Mutual Enhancement of Large Language and Reinforcement Learning Models through Bi-Directional Feedback Mechanisms: A Planning Case Study
Shangding Gu
TL;DR
The paper addresses how to effectively harness LLMs to assist RL planning while enabling RL feedback to refine LLM guidance through a bi-directional teacher-student framework in a cooperative setting. It formalizes an iterative, feedback-driven collaboration where LLMs provide high-level instructions to accelerate RL exploration and RL agents critique and improve subsequent LLM guidance.
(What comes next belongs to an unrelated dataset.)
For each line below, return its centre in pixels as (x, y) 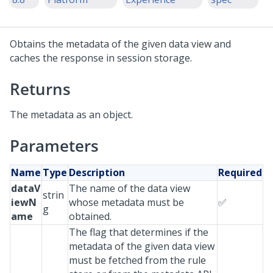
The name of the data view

Empirical evaluation on the BabyAI GoToRedBallNoDists-v0 task within the Lamorel framework shows higher performance and faster convergence than the baseline using an 80M-parameter LLM, across 40 and 2100 iteration budgets. The work demonstrates a practical, robust planning paradigm with potential for safe deployment in imperfect-information environments and lays groundwork for extending to more complex, real-world tasks.
Abstract
Large Language Models (LLMs) have demonstrated remarkable capabilities for reinforcement learning (RL) models, such as planning and reasoning capabilities. However, the problems of LLMs and RL model collaboration still need to be solved. In this study, we employ a teacher-student learning framework to tackle these problems, specifically by offering feedback for LLMs using RL models and providing high-level information for RL models with LLMs in a cooperative multi-agent setting. Within this framework, the LLM acts as a teacher, while the RL model acts as a student. The two agents cooperatively assist each other through a process of recursive help, such as "I help you help I help." The LLM agent supplies abstract information to the RL agent, enabling efficient exploration and policy improvement. In turn, the RL agent offers feedback to the LLM agent, providing valuable, real-time information that helps generate more useful tokens. This bi-directional feedback loop promotes optimization, exploration, and mutual improvement for both agents, enabling them to accomplish increasingly challenging tasks. Remarkably, we propose a practical algorithm to address the problem and conduct empirical experiments to evaluate the effectiveness of our method.